Data for processing
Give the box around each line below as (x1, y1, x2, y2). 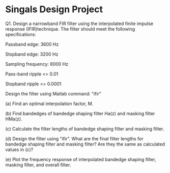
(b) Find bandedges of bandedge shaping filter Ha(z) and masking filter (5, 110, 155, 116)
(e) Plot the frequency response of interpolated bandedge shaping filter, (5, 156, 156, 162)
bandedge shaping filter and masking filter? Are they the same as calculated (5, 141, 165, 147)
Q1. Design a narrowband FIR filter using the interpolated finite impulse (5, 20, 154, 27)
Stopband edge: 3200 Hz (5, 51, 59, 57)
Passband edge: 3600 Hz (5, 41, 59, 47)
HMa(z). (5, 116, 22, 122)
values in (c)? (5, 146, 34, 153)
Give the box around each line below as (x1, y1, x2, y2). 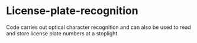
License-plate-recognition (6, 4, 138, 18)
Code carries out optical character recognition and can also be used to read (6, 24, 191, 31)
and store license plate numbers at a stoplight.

* * *

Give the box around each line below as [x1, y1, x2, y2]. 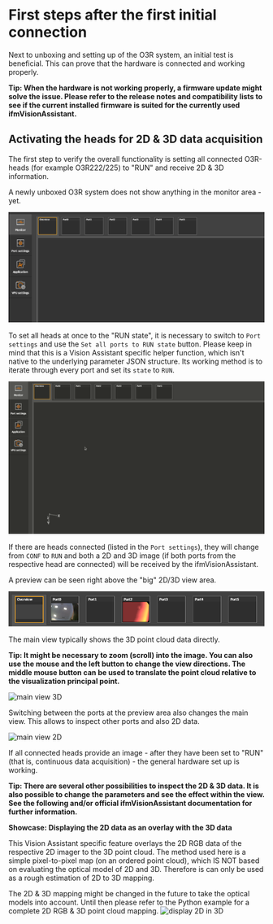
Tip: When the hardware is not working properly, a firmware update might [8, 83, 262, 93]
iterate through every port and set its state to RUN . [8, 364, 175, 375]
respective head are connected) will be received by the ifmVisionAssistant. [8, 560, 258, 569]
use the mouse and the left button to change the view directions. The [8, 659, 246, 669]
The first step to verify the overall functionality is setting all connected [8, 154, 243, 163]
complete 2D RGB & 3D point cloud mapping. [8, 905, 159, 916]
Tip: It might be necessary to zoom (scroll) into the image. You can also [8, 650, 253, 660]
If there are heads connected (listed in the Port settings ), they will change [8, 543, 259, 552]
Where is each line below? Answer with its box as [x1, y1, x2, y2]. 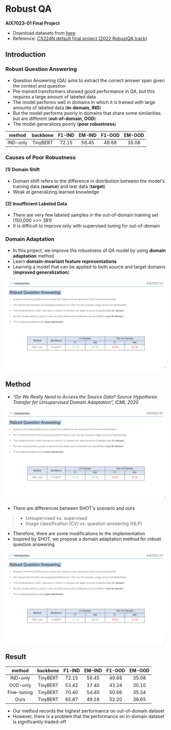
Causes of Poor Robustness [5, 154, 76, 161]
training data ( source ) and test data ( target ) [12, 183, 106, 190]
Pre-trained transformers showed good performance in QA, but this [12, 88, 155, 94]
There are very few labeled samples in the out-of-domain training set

Activity
What is needed is an exact copy of the lines above, from the one holding "If there are" down to the one holding "There are very", with those two included and the pictures left out.

Task response
If there are heads connected (listed in the Port settings ), they will change [8, 543, 259, 552]
Where is each line below? Answer with its box as [x1, y1, x2, y2]. 
Causes of Poor Robustness [5, 154, 76, 161]
training data ( source ) and test data ( target ) [12, 183, 106, 190]
Pre-trained transformers showed good performance in QA, but this [12, 88, 155, 94]
There are very few labeled samples in the out-of-domain training set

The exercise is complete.